One of these days I want to retheme to a circus/carnival, and I love looking at others' haunts for inspiration. Yours has a lot of inspiration. Thank you!


----------



## Diaval (Oct 19, 2009)

That IS a very impressive carnival display. After being on this site for a few years and doing a Magic Mirror display since 2009, I am looking to move the display forward. Up to now I have not had any kind of particular theme, but stemming off of the Magic Mirror and the fact that I prefer the 'mysterious' over the gory, it seemed natural to gravitate towards an eventual carnival theme. Now given what this fellow has all set up, it has me wondering even if I did half of what this guy did...what do you do when it storms? Living on Long Island, NY, we are notorious for having bad weather around Halloween. In 2009 & 2010, I had problems with wind. 2011 we had a bit of snow, BUT lukily, not too bad and it was all melted by the time the TOTs came out. Last year, 2012, we had Hurricane Sandy which pretty much almost ruined Halloween due to having no power. (I did improvise though and did something else instead of the Magic Mirror). Overall 2011 was the best year so far. 
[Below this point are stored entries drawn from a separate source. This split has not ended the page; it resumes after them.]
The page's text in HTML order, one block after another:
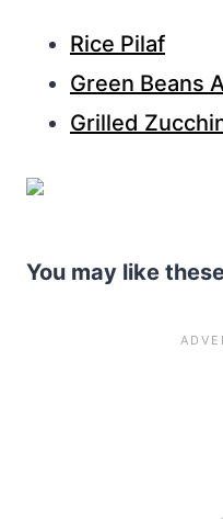
Rice Pilaf
Green Beans
Grilled
You may like
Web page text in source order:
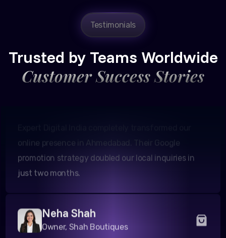
Testimonials
Trusted by Teams Worldwide
Customer Success Stories
Amit Patel
promotion strategy doubled our local inquiries in
just two months.
Neha Shah
Owner, Shah Boutiques
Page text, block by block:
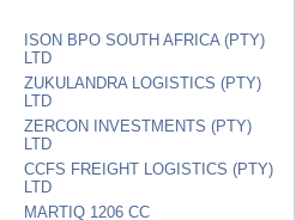
ISON BPO SOUTH AFRICA (PTY)
LTD
ZUKULANDRA LOGISTICS (PTY)
LTD
ZERCON INVESTMENTS (PTY)
LTD
CCFS FREIGHT LOGISTICS (PTY)
LTD
MARTIQ 1206 CC

So as of now, I don't know what Halloween 2013 is going to bring, but I know it is going to be my largest display to date (since no one has seen what I planned for last year, I am going to put that out as well as anything new I think up for this year. Now given that with a carnival theme you have more in terms of lighting, it does have me wondering, how would you handle a storm situation under short notice. In my case, I am the only one that sets things up and takes them down. I only set up for the one night, but my problem would be if on the big day if I get a sudden wind, rain storm or even both. I would need to take measures to protect many of the items from rain as in a sudden down pour it would be hard to collect everything up on my own. 

My Magic Mirror has been located in the side vestibule of my house and as such, that is pretty much the only thing that is protected. All I have to do is unplug the setup and close the outside door...done.
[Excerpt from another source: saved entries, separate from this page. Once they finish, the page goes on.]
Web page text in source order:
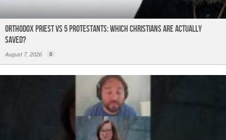
Orthodox Priest Vs 5 Protestants: Which Christians Are Actually
Saved?
August 7, 2026 0
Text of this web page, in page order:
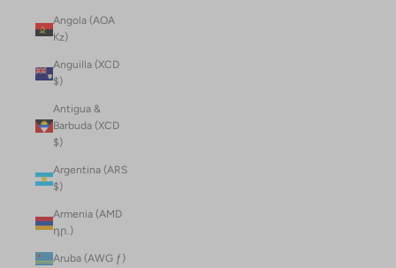
Angola (AOA
Kz)
Anguilla (XCD
$)
Antigua &
Barbuda (XCD
$)
Argentina (ARS
$)
Armenia (AMD
դր.)
Aruba (AWG ƒ)
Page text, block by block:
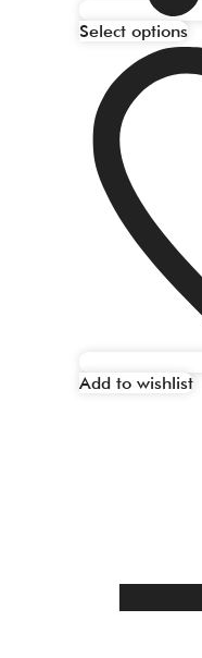
Select options
Add to wishlist
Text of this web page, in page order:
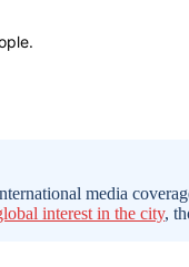
media
interest in the city,

I had thought of using those Coleman lawn canopies as show in the video above and that would be good for light rain, but what about wind? I have heard mixed reviews on these canopies in regards to how they hold up in wind.

I am curious to hear of others that have fairly large displays such as this fellows and what would they do in the event of a storm and having little to no help in a fast tear down.
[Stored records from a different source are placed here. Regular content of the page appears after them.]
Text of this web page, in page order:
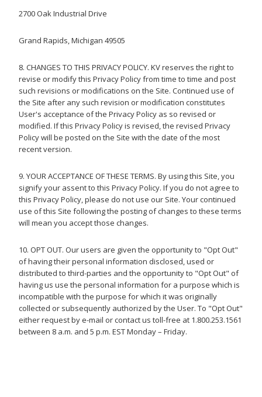
2700 Oak Industrial Drive
Grand Rapids, Michigan 49505
8. CHANGES TO THIS PRIVACY POLICY. KV reserves the right to
revise or modify this Privacy Policy from time to time and post
such revisions or modifications on the Site. Continued use of
the Site after any such revision or modification constitutes
User's acceptance of the Privacy Policy as so revised or
modified. If this Privacy Policy is revised, the revised Privacy
Policy will be posted on the Site with the date of the most
recent version.
9. YOUR ACCEPTANCE OF THESE TERMS. By using this Site, you
signify your assent to this Privacy Policy. If you do not agree to
this Privacy Policy, please do not use our Site. Your continued
use of this Site following the posting of changes to these terms
will mean you accept those changes.
10. OPT OUT. Our users are given the opportunity to "Opt Out"
of having their personal information disclosed, used or
distributed to third-parties and the opportunity to "Opt Out" of
having us use the personal information for a purpose which is
incompatible with the purpose for which it was originally
collected or subsequently authorized by the User. To "Opt Out"
either request by e-mail or contact us toll-free at 1.800.253.1561
between 8 a.m. and 5 p.m. EST Monday – Friday.

I do have to add that one thing I do have in my favor is there is a large awning in the backyard I can quickly move things to, but getting the items there quickly would be my concern.

Any input would be appreciated.

Thanx,

Geo


----------



## awokennightmare (Jan 17, 2013)

Wow that haunt is awesome! I wish I could see for myself!


----------



## YFZSTARR (Sep 18, 2011)

What is the address?


----------